== PROBLEM STATEMENT ==
Your answer must be an exact copy of the data, without any pictures.
BEGIN
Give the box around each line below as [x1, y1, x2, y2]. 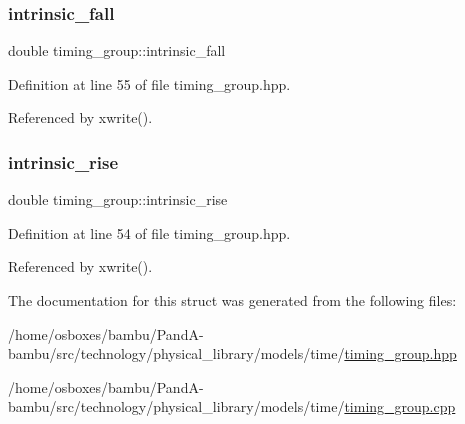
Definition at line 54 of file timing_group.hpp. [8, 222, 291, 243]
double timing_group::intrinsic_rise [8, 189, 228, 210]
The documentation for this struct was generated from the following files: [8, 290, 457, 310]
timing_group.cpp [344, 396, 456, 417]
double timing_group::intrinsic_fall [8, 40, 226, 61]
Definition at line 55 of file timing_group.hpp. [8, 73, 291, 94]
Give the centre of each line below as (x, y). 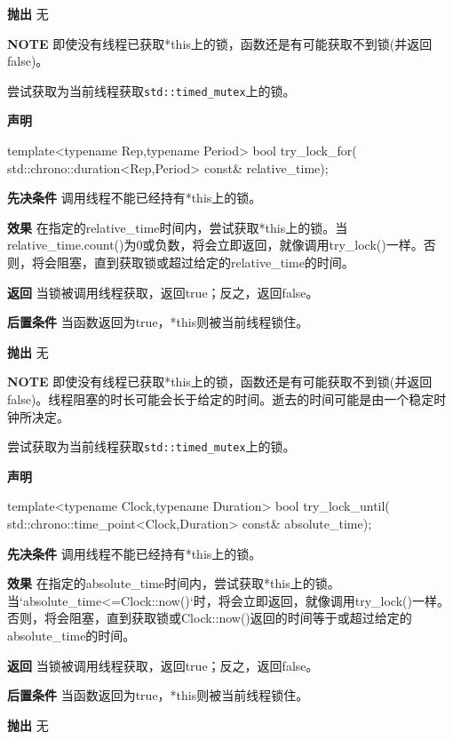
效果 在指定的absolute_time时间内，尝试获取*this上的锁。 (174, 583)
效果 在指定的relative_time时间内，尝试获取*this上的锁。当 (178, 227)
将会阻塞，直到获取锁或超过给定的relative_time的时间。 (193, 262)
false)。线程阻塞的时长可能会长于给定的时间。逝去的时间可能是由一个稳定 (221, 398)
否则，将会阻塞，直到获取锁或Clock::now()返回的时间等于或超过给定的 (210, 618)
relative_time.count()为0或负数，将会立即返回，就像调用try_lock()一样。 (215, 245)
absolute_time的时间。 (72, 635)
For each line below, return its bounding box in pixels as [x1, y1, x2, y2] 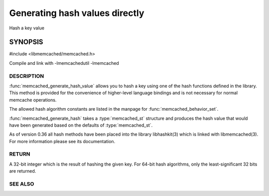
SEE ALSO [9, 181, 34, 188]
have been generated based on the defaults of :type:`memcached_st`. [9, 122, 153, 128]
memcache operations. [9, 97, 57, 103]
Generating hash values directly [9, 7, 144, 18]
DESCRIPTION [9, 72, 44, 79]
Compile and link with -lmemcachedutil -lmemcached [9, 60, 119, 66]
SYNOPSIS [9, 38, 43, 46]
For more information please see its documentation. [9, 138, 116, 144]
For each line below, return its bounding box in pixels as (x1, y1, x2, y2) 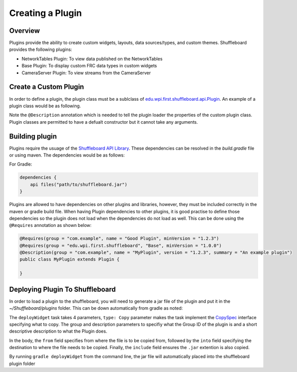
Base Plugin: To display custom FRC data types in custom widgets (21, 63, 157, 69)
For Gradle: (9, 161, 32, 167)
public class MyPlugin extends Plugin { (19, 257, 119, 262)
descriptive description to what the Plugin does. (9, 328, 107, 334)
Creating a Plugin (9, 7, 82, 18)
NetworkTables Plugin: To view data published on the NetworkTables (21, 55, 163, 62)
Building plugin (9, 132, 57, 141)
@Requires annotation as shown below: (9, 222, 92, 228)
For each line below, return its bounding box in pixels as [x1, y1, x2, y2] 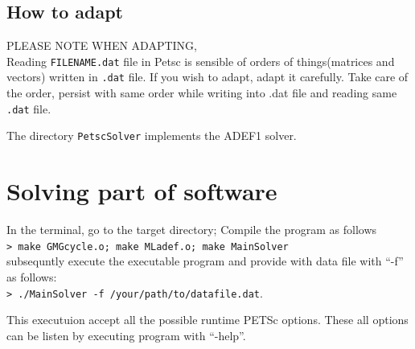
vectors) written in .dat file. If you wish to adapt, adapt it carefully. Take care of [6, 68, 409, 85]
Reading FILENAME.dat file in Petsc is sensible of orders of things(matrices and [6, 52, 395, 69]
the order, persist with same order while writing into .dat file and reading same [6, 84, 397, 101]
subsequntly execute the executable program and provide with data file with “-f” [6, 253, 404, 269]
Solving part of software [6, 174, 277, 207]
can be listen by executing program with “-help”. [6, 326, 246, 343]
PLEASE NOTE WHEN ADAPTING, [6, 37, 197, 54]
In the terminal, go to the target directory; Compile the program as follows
END
== RESPONSE ==
Give the box around each line below as [x1, y1, x2, y2]. 
Definition at line 54 of file timing_group.hpp. [8, 222, 291, 243]
double timing_group::intrinsic_rise [8, 189, 228, 210]
The documentation for this struct was generated from the following files: [8, 290, 457, 310]
timing_group.cpp [344, 396, 456, 417]
double timing_group::intrinsic_fall [8, 40, 226, 61]
Definition at line 55 of file timing_group.hpp. [8, 73, 291, 94]
Give the centre of each line below as (x, y). 
效果 在指定的absolute_time时间内，尝试获取*this上的锁。 (174, 583)
效果 在指定的relative_time时间内，尝试获取*this上的锁。当 (178, 227)
将会阻塞，直到获取锁或超过给定的relative_time的时间。 (193, 262)
false)。线程阻塞的时长可能会长于给定的时间。逝去的时间可能是由一个稳定 (221, 398)
否则，将会阻塞，直到获取锁或Clock::now()返回的时间等于或超过给定的 (210, 618)
relative_time.count()为0或负数，将会立即返回，就像调用try_lock()一样。 (215, 245)
absolute_time的时间。 (72, 635)
For each line below, return its bounding box in pixels as [x1, y1, x2, y2] 
SEE ALSO [9, 181, 34, 188]
have been generated based on the defaults of :type:`memcached_st`. [9, 122, 153, 128]
memcache operations. [9, 97, 57, 103]
Generating hash values directly [9, 7, 144, 18]
DESCRIPTION [9, 72, 44, 79]
Compile and link with -lmemcachedutil -lmemcached [9, 60, 119, 66]
SYNOPSIS [9, 38, 43, 46]
For more information please see its documentation. [9, 138, 116, 144]
For each line below, return its bounding box in pixels as (x1, y1, x2, y2) 
Base Plugin: To display custom FRC data types in custom widgets (21, 63, 157, 69)
For Gradle: (9, 161, 32, 167)
public class MyPlugin extends Plugin { (19, 257, 119, 262)
descriptive description to what the Plugin does. (9, 328, 107, 334)
Creating a Plugin (9, 7, 82, 18)
NetworkTables Plugin: To view data published on the NetworkTables (21, 55, 163, 62)
Building plugin (9, 132, 57, 141)
@Requires annotation as shown below: (9, 222, 92, 228)
For each line below, return its bounding box in pixels as [x1, y1, x2, y2] 
vectors) written in .dat file. If you wish to adapt, adapt it carefully. Take care of [6, 68, 409, 85]
Reading FILENAME.dat file in Petsc is sensible of orders of things(matrices and [6, 52, 395, 69]
the order, persist with same order while writing into .dat file and reading same [6, 84, 397, 101]
subsequntly execute the executable program and provide with data file with “-f” [6, 253, 404, 269]
Solving part of software [6, 174, 277, 207]
can be listen by executing program with “-help”. [6, 326, 246, 343]
PLEASE NOTE WHEN ADAPTING, [6, 37, 197, 54]
In the terminal, go to the target directory; Compile the program as follows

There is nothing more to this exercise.